Let’s take a quick look at each of these factors so you understand how well each PET fits with your organization’s use cases:
- Degree of privacy: some of the considerations here are, “is there a description key, is the data being moved, and how much raw data is seen by the end user?”
- Ability to operate at scale means “how easy is this to scale horizontally into different business problems, but also vertically to really scale within an organization?”
- Types of data: we want to work on more than just tabular data. This is really important. We want to work with image data and genomics and large files and voice data and everything. We want to be able to keep all their data private and compute on it.
- Speed is really important. Data expires really quickly in a lot of spaces, so the faster we can use it and the less burden we add to the process, the better.
- Supporting training new AI and ML models: not every solution will offer this, as it’s pretty unique. And to be able to leverage data from multiple locations to train an AI model, that’s something we really wanted to provide.

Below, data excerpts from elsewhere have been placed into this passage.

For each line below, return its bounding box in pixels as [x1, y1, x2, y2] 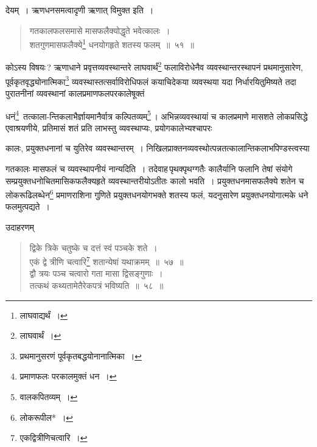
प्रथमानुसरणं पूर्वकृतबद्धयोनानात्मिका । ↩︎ [19, 349, 142, 362]
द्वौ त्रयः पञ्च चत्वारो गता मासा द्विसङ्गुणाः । [29, 267, 163, 280]
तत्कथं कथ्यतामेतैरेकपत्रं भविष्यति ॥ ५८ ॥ [29, 279, 164, 292]
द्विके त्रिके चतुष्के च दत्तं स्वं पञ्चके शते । [29, 241, 158, 254]
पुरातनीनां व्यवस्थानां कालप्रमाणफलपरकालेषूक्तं [5, 86, 145, 99]
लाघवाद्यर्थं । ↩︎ [19, 308, 68, 321]
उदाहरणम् [5, 221, 34, 233]
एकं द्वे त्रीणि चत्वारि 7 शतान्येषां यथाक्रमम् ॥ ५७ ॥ [29, 254, 184, 268]
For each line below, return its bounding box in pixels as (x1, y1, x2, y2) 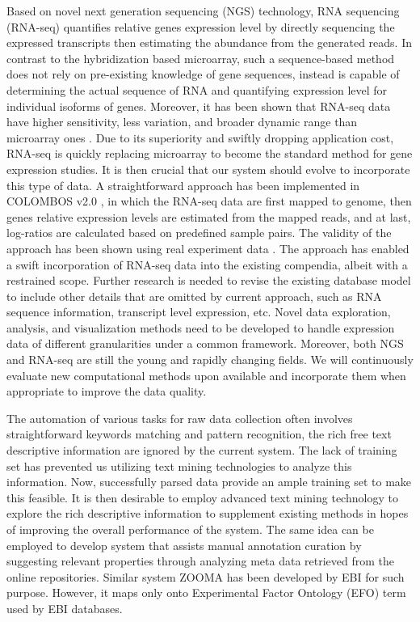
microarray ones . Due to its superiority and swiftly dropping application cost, (6, 129, 394, 146)
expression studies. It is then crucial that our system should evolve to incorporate (6, 160, 410, 177)
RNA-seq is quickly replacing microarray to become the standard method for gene (6, 145, 413, 162)
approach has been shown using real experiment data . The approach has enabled (6, 239, 409, 256)
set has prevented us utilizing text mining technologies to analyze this (6, 457, 352, 474)
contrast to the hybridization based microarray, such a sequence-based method (6, 49, 395, 66)
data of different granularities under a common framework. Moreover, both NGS (6, 335, 404, 352)
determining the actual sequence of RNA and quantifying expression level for (6, 81, 388, 98)
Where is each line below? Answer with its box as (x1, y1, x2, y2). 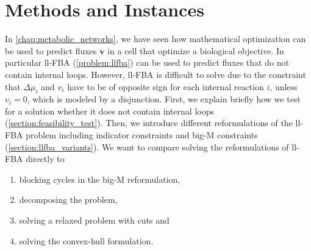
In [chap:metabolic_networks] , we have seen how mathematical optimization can (5, 32, 306, 45)
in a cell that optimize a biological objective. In (107, 44, 284, 57)
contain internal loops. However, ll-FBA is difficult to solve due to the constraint (5, 68, 306, 80)
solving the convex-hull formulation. (19, 234, 154, 247)
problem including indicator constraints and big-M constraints (26, 129, 258, 141)
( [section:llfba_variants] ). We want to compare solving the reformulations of (5, 140, 289, 153)
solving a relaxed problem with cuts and (19, 214, 170, 227)
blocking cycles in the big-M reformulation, (19, 172, 181, 185)
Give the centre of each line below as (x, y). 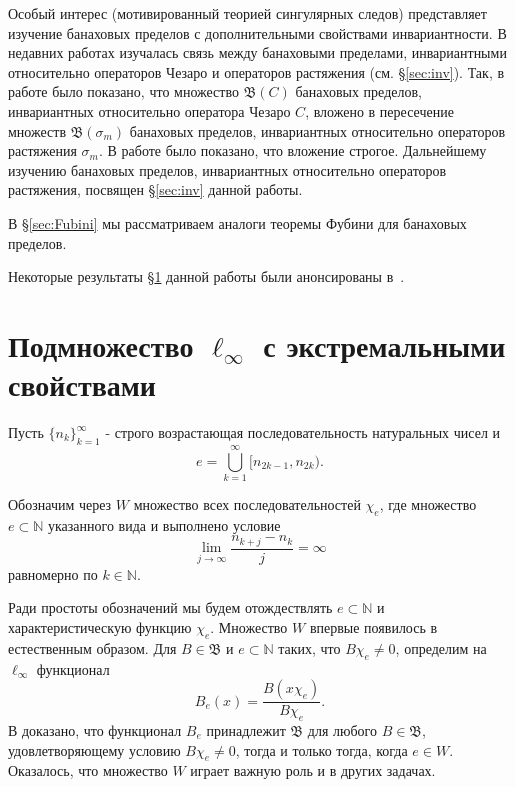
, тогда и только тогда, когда (321, 749)
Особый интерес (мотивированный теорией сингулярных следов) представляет (247, 13)
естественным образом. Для (92, 647)
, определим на (441, 647)
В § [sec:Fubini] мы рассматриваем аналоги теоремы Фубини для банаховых (237, 222)
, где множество (428, 503)
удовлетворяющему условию (94, 749)
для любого (342, 730)
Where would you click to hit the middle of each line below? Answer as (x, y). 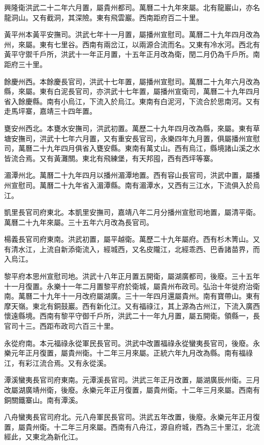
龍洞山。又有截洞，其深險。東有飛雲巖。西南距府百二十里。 (104, 17)
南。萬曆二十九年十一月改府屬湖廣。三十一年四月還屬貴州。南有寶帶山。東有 (132, 296)
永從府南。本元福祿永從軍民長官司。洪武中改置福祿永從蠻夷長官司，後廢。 (128, 343)
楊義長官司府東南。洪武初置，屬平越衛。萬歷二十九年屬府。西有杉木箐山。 (128, 239)
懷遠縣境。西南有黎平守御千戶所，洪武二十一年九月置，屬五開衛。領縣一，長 (132, 316)
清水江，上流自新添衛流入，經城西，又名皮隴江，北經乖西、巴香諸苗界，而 (135, 249)
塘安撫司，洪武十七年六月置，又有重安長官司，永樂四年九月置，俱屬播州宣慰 (132, 138)
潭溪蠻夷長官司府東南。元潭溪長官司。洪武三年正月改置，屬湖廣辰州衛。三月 (132, 380)
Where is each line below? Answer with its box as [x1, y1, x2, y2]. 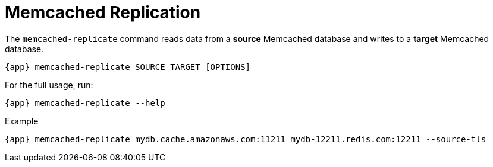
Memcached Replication [5, 2, 201, 23]
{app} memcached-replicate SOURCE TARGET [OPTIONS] [5, 62, 251, 72]
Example [5, 115, 39, 126]
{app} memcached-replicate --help [5, 98, 165, 108]
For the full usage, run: [5, 79, 93, 90]
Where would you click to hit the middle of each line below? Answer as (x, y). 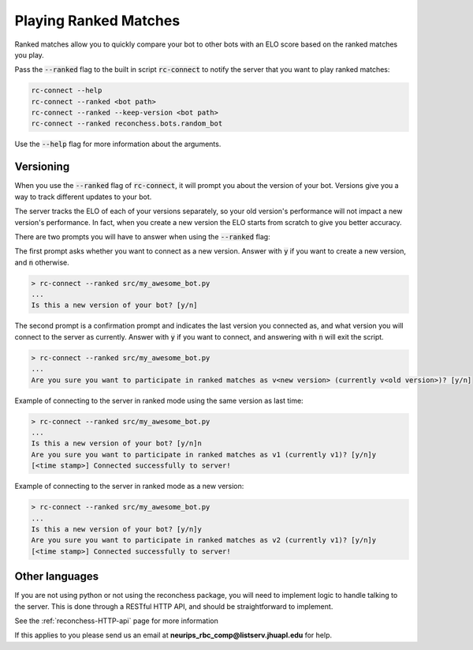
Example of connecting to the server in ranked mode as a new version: (129, 487)
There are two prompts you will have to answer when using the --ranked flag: (143, 236)
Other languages (57, 577)
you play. (30, 54)
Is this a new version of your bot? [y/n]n (117, 443)
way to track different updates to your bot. (83, 197)
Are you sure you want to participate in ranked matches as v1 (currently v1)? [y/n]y (204, 455)
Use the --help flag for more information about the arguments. (118, 144)
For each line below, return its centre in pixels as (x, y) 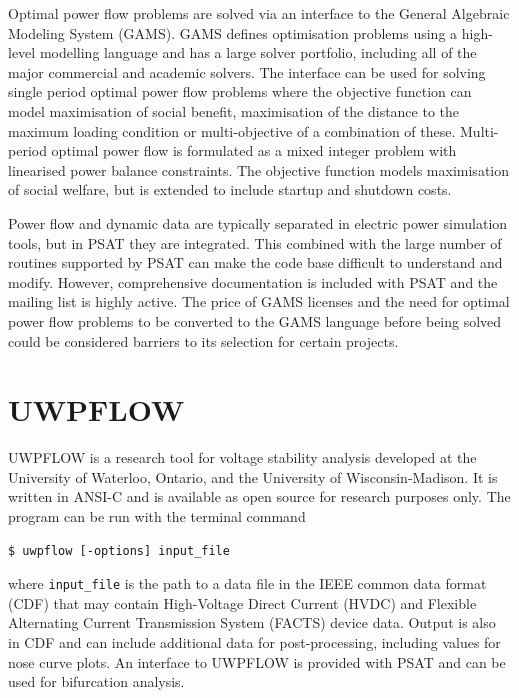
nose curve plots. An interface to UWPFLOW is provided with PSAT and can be (257, 661)
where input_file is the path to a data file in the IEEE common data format (247, 583)
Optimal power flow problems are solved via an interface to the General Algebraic (259, 13)
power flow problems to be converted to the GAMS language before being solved (255, 320)
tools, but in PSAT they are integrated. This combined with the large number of (255, 242)
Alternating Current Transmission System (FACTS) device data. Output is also (252, 622)
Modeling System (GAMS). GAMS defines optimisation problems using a (233, 32)
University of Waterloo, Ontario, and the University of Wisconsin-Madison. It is (253, 476)
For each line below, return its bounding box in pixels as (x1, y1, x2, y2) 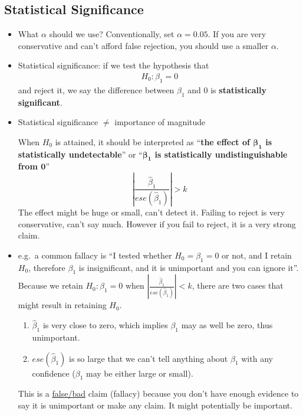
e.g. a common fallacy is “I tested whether (18, 249, 172, 261)
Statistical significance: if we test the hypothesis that (18, 59, 209, 71)
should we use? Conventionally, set (49, 28, 174, 40)
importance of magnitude (114, 116, 206, 128)
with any (241, 352, 273, 364)
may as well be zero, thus (181, 319, 273, 331)
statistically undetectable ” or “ (18, 148, 143, 160)
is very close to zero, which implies (42, 319, 168, 331)
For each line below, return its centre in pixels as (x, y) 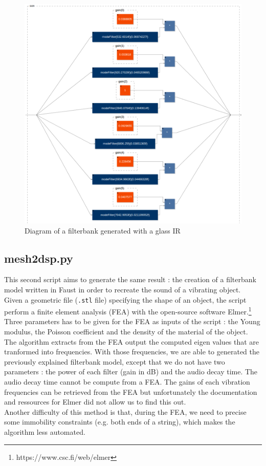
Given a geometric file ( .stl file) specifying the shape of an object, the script (125, 299)
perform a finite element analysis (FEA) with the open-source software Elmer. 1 (128, 311)
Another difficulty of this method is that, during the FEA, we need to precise (125, 411)
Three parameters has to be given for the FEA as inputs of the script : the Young (132, 321)
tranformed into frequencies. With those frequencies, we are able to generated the (132, 352)
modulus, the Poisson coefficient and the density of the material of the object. (126, 332)
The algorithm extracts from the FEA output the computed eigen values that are (132, 341)
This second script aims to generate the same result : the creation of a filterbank (130, 279)
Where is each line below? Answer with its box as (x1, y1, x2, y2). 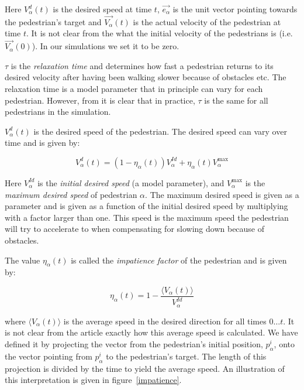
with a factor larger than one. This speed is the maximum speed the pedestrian (5, 211, 289, 223)
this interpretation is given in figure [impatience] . (5, 374, 182, 386)
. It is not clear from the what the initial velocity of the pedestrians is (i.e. (26, 27, 293, 39)
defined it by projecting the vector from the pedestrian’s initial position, (5, 337, 263, 350)
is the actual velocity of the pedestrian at (133, 15, 281, 28)
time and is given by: (5, 136, 80, 149)
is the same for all (204, 94, 268, 106)
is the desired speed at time (53, 3, 152, 15)
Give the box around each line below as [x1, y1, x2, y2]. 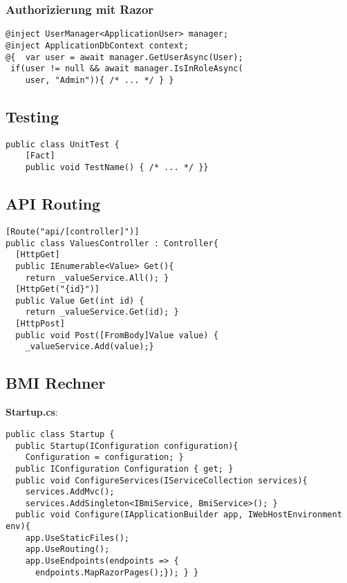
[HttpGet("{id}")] [15, 284, 100, 295]
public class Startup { [6, 429, 115, 439]
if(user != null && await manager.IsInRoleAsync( [10, 64, 243, 74]
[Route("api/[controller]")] [6, 226, 140, 237]
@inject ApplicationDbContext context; [6, 40, 189, 50]
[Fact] [25, 151, 55, 161]
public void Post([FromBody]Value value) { [15, 330, 218, 340]
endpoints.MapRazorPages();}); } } [35, 567, 199, 577]
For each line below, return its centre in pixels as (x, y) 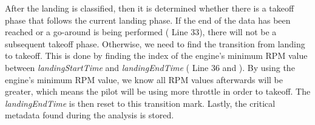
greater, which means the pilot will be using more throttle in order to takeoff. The (158, 91)
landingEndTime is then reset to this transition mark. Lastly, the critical (140, 103)
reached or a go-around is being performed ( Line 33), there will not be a (141, 32)
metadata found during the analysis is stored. (90, 115)
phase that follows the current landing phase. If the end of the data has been (148, 20)
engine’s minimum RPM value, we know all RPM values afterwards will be (144, 79)
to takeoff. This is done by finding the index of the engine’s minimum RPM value (156, 56)
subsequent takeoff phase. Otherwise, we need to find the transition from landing (155, 43)
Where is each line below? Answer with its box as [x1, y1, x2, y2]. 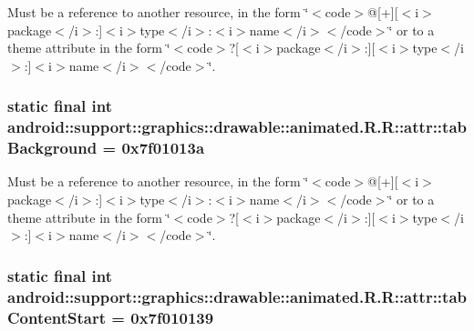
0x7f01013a [121, 136, 205, 159]
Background [7, 136, 98, 159]
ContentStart [7, 306, 107, 328]
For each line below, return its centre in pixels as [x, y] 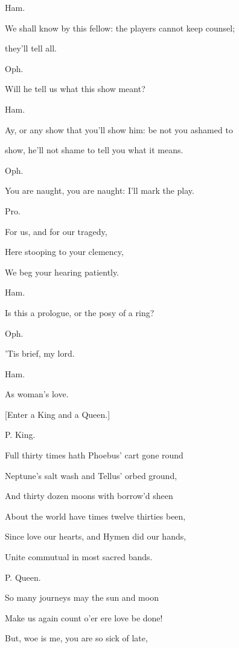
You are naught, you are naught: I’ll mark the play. [100, 190]
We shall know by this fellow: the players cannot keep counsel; [120, 28]
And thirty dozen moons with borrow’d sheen [89, 496]
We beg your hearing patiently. [62, 272]
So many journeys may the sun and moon [82, 597]
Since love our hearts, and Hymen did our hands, [96, 536]
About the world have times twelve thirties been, [95, 516]
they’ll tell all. [31, 48]
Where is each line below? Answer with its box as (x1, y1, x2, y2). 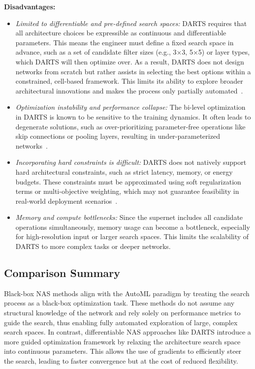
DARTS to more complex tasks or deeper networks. (15, 241, 171, 251)
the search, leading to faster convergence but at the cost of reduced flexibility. (4, 356, 238, 366)
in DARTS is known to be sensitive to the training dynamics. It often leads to (15, 111, 251, 122)
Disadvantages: (4, 1, 56, 11)
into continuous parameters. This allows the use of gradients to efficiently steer (4, 346, 242, 356)
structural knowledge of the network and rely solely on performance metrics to (4, 307, 241, 318)
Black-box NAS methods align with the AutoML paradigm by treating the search (4, 288, 250, 298)
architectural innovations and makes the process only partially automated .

- Digital rights is also a very unique aspect of our solution, because we’re able to allow our customers to permission how and why their data is used, and how often.
- Algorithm encryption: increasingly, there is intellectual property wrapped up in some of the models and algorithms that people are developing. We want to actually protect algorithms and usage as well.
- Compliance with laws like GDPR and HIPAA is a baseline requirement for any PET.
- Eliminate masking, synthetic data hashing, and accuracy reduction, basically to preserve the full fidelity of data and eliminate having to make that trade off between utility and privacy. We aim to maximize for both.
- Hardware dependencies really slow down data usage when everything is being virtualized. Why should we design a solution that requires specific hardware?
- Interoperability with third parties. Like we said, we want this to scale both within an organization and externally. How easy is it for your data partners to get up and running?
The TripleBlind Solution
At TripleBlind, we use the terms complete and scalable. What this means is we’re addressing these problems from multiple angles, and we’re providing the best privacy solution for any given scenario. We do that by leveraging some of the novel advancements that TripleBlind cryptographers and engineers have made on top of existing solutions.
Most of the time, companies will move data and run analytics. But this is costly, labor intensive, and is riddled with data access issues. Instead, we one-way encrypt the data and run the AI or analytics using resources within the firewalls of trusted parties only. That way, you don’t have to worry about piping the data anywhere, and you skip all that plumbing and the mess of cobbled systems. And that’s really the core value of what TripleBlind is doing.
In a nutshell, TripleBlind lets you collaborate with data privately behind your firewall, right where it’s generated. One of the advantages of the TripleBlind solution is that you can run studies on this data and train models on this data, without moving it from its source.